●『極私的エロス・恋歌1974』
ビデオで、『極私的エロス・恋歌1974』観る。『ゆきゆきて、神軍』の前作にあたる、原一男監督の劇場用映画第2作。原監督が、自らの下を去った元同棲相手(武田美由紀さん。原監督との間に一子あり)を「彼女とのつながりを保つために」はるか沖縄まで追いかけた、まさに「極私的」ドキュメンタリー。
原監督の言うところの「アクションドキュメンタリー」の定義について詳しく知っているわけではないが、カメラの存在、あるいはカメラの「侵入」によって「あえて状況を起こす」という手法において、本作が『ゆきゆきて~』以上に先鋭的なのは間違いない。『ゆきゆきて~』も確かに強烈だけれど、あくまで主役は奥崎謙三という超強烈なパーソナリティであり、カメラはそれを煽り立てる副次的存在であった。
しかし、この作品においては、確かに被写体となる武田さんも、信念に従って沖縄で同性や黒人米兵相手に恋を重ねる強烈な個性の持ち主ではあるけれど、本来その存在自体が「事件」ではなかった(はず)。しかし、原監督は新しい生活を始めた武田さんの所へ半ば無理矢理押しかけ、撮影を通じた無遠慮な肉薄でその人間関係や生活を変容させ、あるいは破壊し、はてはその出産の模様をカメラで記録しさえするのである。

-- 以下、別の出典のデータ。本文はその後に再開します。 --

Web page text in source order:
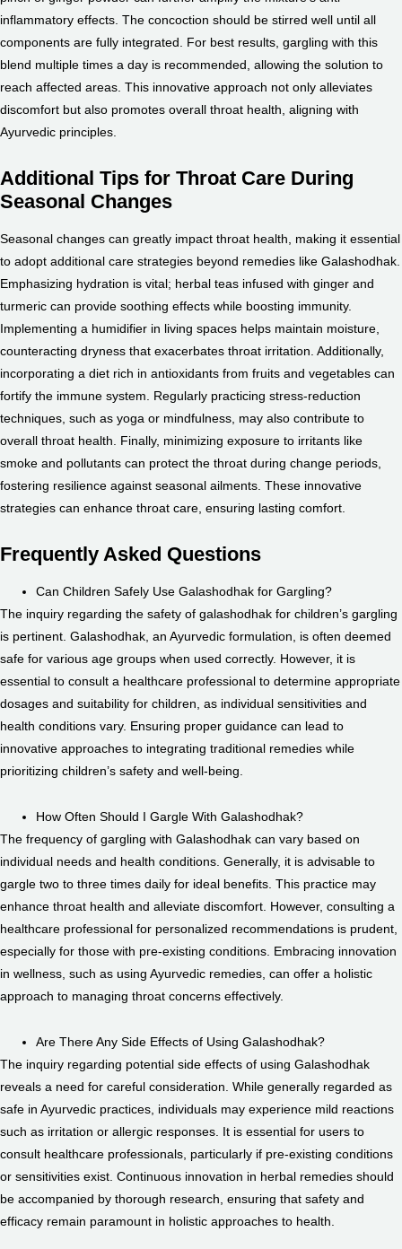
inflammatory effects. The concoction should be stirred well until all
components are fully integrated. For best results, gargling with this
blend multiple times a day is recommended, allowing the solution to
reach affected areas. This innovative approach not only alleviates
discomfort but also promotes overall throat health, aligning with
Ayurvedic principles.
Additional Tips for Throat Care During
Seasonal Changes
Seasonal changes can greatly impact throat health, making it essential
to adopt additional care strategies beyond remedies like Galashodhak.
Emphasizing hydration is vital; herbal teas infused with ginger and
turmeric can provide soothing effects while boosting immunity.
Implementing a humidifier in living spaces helps maintain moisture,
counteracting dryness that exacerbates throat irritation. Additionally,
incorporating a diet rich in antioxidants from fruits and vegetables can
fortify the immune system. Regularly practicing stress-reduction
techniques, such as yoga or mindfulness, may also contribute to
overall throat health. Finally, minimizing exposure to irritants like
smoke and pollutants can protect the throat during change periods,
fostering resilience against seasonal ailments. These innovative
strategies can enhance throat care, ensuring lasting comfort.
Frequently Asked Questions
Can Children Safely Use Galashodhak for Gargling?
The inquiry regarding the safety of galashodhak for children’s gargling
is pertinent. Galashodhak, an Ayurvedic formulation, is often deemed
safe for various age groups when used correctly. However, it is
essential to consult a healthcare professional to determine appropriate
dosages and suitability for children, as individual sensitivities and
health conditions vary. Ensuring proper guidance can lead to
innovative approaches to integrating traditional remedies while
prioritizing children’s safety and well-being.
How Often Should I Gargle With Galashodhak?
The frequency of gargling with Galashodhak can vary based on
individual needs and health conditions. Generally, it is advisable to
gargle two to three times daily for ideal benefits. This practice may
enhance throat health and alleviate discomfort. However, consulting a
healthcare professional for personalized recommendations is prudent,
especially for those with pre-existing conditions. Embracing innovation
in wellness, such as using Ayurvedic remedies, can offer a holistic
approach to managing throat concerns effectively.
Are There Any Side Effects of Using Galashodhak?
The inquiry regarding potential side effects of using Galashodhak
reveals a need for careful consideration. While generally regarded as
safe in Ayurvedic practices, individuals may experience mild reactions
such as irritation or allergic responses. It is essential for users to
consult healthcare professionals, particularly if pre-existing conditions
or sensitivities exist. Continuous innovation in herbal remedies should
be accompanied by thorough research, ensuring that safety and
efficacy remain paramount in holistic approaches to health.
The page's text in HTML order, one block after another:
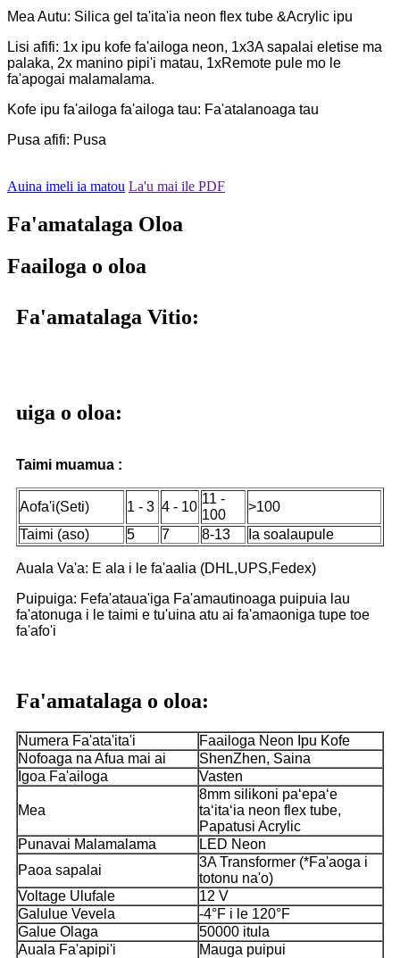
Mea Autu: Silica gel ta'ita'ia neon flex tube &Acrylic ipu
Lisi afifi: 1x ipu kofe fa'ailoga neon, 1x3A sapalai eletise ma
palaka, 2x manino pipi'i matau, 1xRemote pule mo le
fa'apogai malamalama.
Kofe ipu fa'ailoga fa'ailoga tau: Fa'atalanoaga tau
Pusa afifi: Pusa
Auina imeli ia matou La'u mai ile PDF
Fa'amatalaga Oloa
Faailoga o oloa
Fa'amatalaga Vitio:
uiga o oloa:
Taimi muamua :
Aofa'i(Seti) 1 - 3 4 - 10
11 -
100
>100
Taimi (aso)
5 7 8-13 Ia soalaupule
Auala Va'a: E ala i le fa'aalia (DHL,UPS,Fedex)
Puipuiga: Fefa'ataua'iga Fa'amautinoaga puipuia lau
fa'atonuga i le taimi e tu'uina atu ai fa'amaoniga tupe toe
fa'afo'i
Fa'amatalaga o oloa:
Numera Fa'ata'ita'i
Faailoga Neon Ipu Kofe
Nofoaga na Afua mai ai
ShenZhen, Saina
Igoa Fa'ailoga
Vasten
Mea
8mm silikoni paʻepaʻe
taʻitaʻia neon flex tube,
Papatusi Acrylic
Punavai Malamalama
LED Neon
Paoa sapalai
3A Transformer (*Fa'aoga i
totonu na'o)
Voltage Ulufale
12 V
Galulue Vevela
-4°F i le 120°F
Galue Olaga
50000 itula
Auala Fa'apipi'i
Mauga puipui
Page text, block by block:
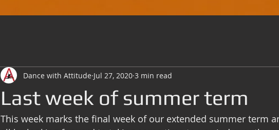
Last week of summer term
Dance with Attitude Jul 27, 2020 3 min read
This week marks the final week of our extended summer term
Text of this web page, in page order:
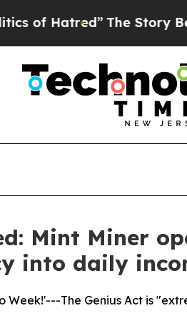
The Story Behind
Mint Miner
into daily
Week!'---The Genius Act is
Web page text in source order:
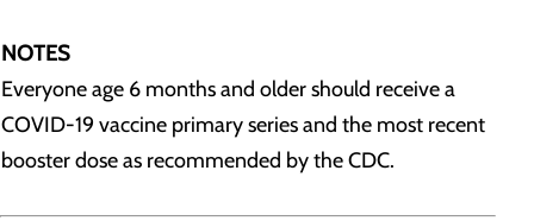
NOTES
Everyone age 6 months and older should receive a
COVID-19 vaccine primary series and the most recent
booster dose as recommended by the CDC.
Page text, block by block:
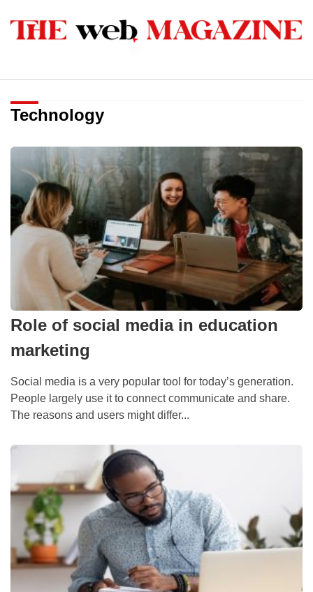
Technology
Role of social media in education
marketing
Social media is a very popular tool for today’s generation.
People largely use it to connect communicate and share.
The reasons and users might differ...
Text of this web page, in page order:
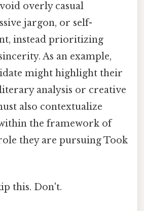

意図的に、カメラの力をもって「事件」を起こす。そこには客観や第三者などというものはなく、状況における複数の当事者の、触れあいや葛藤の様子が映されているだけだ。諍いの原因となりながらもさらに立ち入って行く事で、武田さんと恋人との共同生活を破壊してしまうカメラ。米兵への嫉妬に駆られて(?)カメラの前ですすり泣く原監督。マイクを持って武田さんと向き合う原監督の現在の恋人(プロデューサーの小林佐智子)。その時、武田さんは米兵の、小林さんは原監督の子供を身ごもっていた……。
表現とは、これほどまでに苛烈なものであり得るのか。エゴに満ちた視線に思わず圧倒されてしまう。ある意味、人としてのあり方について突き詰めきったとさえ言えるかもしれない。少なくとも僕にはこれはできないな。絶対に、できないだろう。
映画のクライマックスは、武田さんと、小林さんと、立て続けの出産シーン。息を飲む衝撃の映像である。2人ともアパートの1室での出産。赤ん坊の頭が出てきたのが見えて、でもなかなか顔が出てこなくて……。おまけに小林さんの時は赤ん坊がなかなか泣き声を上げず、「まさか死産なのでは」とギクリとさせられた。冷や汗が出たよ。その反動か、原監督の子供を取り上げた武田さんのやたら生き生きした表情と、生まれてきた子供たちが仲良く育てられているラストにはホッとしたけれども。
これは、「面白さ」云々のレベルを超越したインパクトをもたらす映画であり、「生きること」「人と人との関係」「生と性」「男らしさ、女らしさ」等々様々な事象について僕たちに問いを投げかけ、考えさせる映画である。好き嫌いはあるかもしれないが、一度観たら脳裏に焼き付いて離れないことは間違いないだろう。なんじゃこりゃ、という。